* [EXERCISE INSTRUCTIONS] With images removed, transcribe each record exactly as it appears.

* [SOURCE DATA]
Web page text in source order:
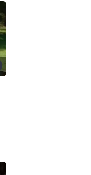
THE LORD OF THE RINGS: THE FELLOWSHIP OF THE RING
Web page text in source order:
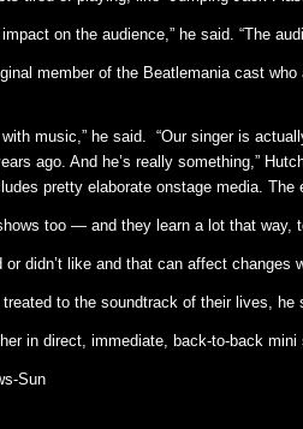
on the audience,” he said. “The
member of the Beatlemania cast who
music,” he said. “Our singer is
ago. And he’s really something,”
pretty elaborate onstage media. The
too — and they learn a lot that way,
didn’t like and that can affect changes
to the soundtrack of their lives, he
in direct, immediate, back-to-back
Sun
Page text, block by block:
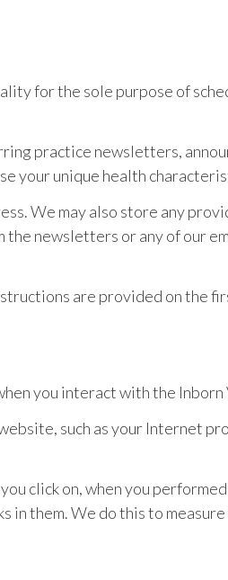
for the sole purpose of
practice newsletters,
your unique health
We may also store any
newsletters or any of our
are provided on the
you interact with the
such as your Internet
click on, when you
in them. We do this to
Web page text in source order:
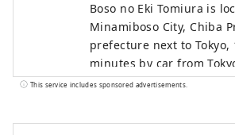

* [RESPONSE TO THIS TASK]
Web page text in source order:
THE LORD OF THE RINGS: THE FELLOWSHIP OF THE RING
Web page text in source order:
on the audience,” he said. “The
member of the Beatlemania cast who
music,” he said. “Our singer is
ago. And he’s really something,”
pretty elaborate onstage media. The
too — and they learn a lot that way,
didn’t like and that can affect changes
to the soundtrack of their lives, he
in direct, immediate, back-to-back
Sun
Page text, block by block:
for the sole purpose of
practice newsletters,
your unique health
We may also store any
newsletters or any of our
are provided on the
you interact with the
such as your Internet
click on, when you
in them. We do this to
Web page text in source order:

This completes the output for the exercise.